In answering these questions Hewlett says France is not only a major market, but it “provides a highly skilled workforce, supported by one of the best educational systems in the world.” Add one of the most stable economies in Europe, and convenient location. “All justification enough to come to your country.”
Hewlett says they were drawn to Grenoble by its physical attractiveness, its ‘livability,’ which is an important factor in attracting and holding top professional and managerial employees. Grenoble is close to technical institutions as well as the University of Grenoble.
Hewlett says they plan to manufacture computers and their peripheral devices at the Grenoble plant, as well to assemble various components into large computer systems.
“At present,” Hewlett says, “about 90 percent of the orders we receive for products manufactured here in Grenoble come from outside France. At the current rate of production, we are contributing a favorable increment of about 40 million francs annually to France’s balance of payments.”

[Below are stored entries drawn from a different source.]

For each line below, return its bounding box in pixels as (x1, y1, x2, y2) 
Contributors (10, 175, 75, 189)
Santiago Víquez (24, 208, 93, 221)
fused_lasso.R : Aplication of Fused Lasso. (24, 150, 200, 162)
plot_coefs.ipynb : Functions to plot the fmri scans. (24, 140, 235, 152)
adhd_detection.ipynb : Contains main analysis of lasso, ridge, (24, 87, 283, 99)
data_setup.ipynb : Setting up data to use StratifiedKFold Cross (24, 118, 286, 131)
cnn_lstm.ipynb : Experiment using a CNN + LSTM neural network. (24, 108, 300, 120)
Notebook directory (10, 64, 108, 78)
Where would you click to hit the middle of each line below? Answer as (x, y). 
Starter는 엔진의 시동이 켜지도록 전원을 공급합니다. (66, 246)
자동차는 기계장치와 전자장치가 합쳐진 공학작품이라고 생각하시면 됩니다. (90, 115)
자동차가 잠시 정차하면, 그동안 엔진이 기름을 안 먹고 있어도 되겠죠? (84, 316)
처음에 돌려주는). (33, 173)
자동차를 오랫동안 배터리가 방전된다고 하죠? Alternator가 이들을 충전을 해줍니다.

He says the Grenoble facility also has its own research and development staff, “whose initial responsibility is to develop data entry input terminals for Hewlett-Packard’s entire line of computer products.”

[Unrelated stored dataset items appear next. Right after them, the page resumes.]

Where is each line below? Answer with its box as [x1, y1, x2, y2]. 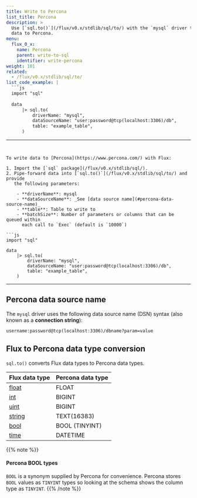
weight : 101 [6, 63, 35, 69]
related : [6, 69, 28, 75]
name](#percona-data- [121, 196, 175, 202]
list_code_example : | [6, 80, 59, 86]
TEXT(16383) [55, 412, 95, 420]
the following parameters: [13, 181, 80, 187]
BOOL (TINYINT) [55, 421, 102, 429]
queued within [6, 217, 41, 223]

Talking about HP’s management philosophy, Hewlett says “the company operates with a high degree of decentralization. Our basic viewpoint is that decisions can and should be made at the lowest possible operating levels. After all, the people at these levels know first hand what is actually going on, and are well qualified to make many routine operating decisions. But, they need some general guidelines in which to operate. We achieve this by means of broad corporate objectives that are well understood throughout the corporation. This philosophy of distributed management, which we call management by objectives, encourages a broad participation in operating decisions and serves as an excellent training ground for all levels of management.”
Hewlett mentions the staffing of the Grenoble plant. He says, “In keeping with our long-standing policy of managing and staffing local organizations with local people, the next manager in all probability will be selected from our present staff in Grenoble. You might be interested to know that of the 203 people employed here, 186 come from this region. There are only 17 non-French employed, two of whom are from the U.S.”
“I cannot close without saying a word about the tremendous amount of help and cooperation we have received during the startup phases of this operation. This help has come from many sources – the French government itself, from the region as a whole, and certainly from the city of Eybens. Let me express our appreciation for all that you have done to make this operation a success. I also want to pay particular credit to the exceedingly fine workforce we have been able to assemble. In a very short period of time, they have been able to master complicated procedures and are as efficient and dedicated as many of our more mature workforces – a clear vindication for our decision to come here.
“Somehow I feel that if General de Gaulle were with us today, he would heartily approve of our decision to come to France and build a plant in this wonderful and hospitable region. We are pleased and honored to become a corporate citizen of your community, and we look forward to a long and happy relationship.”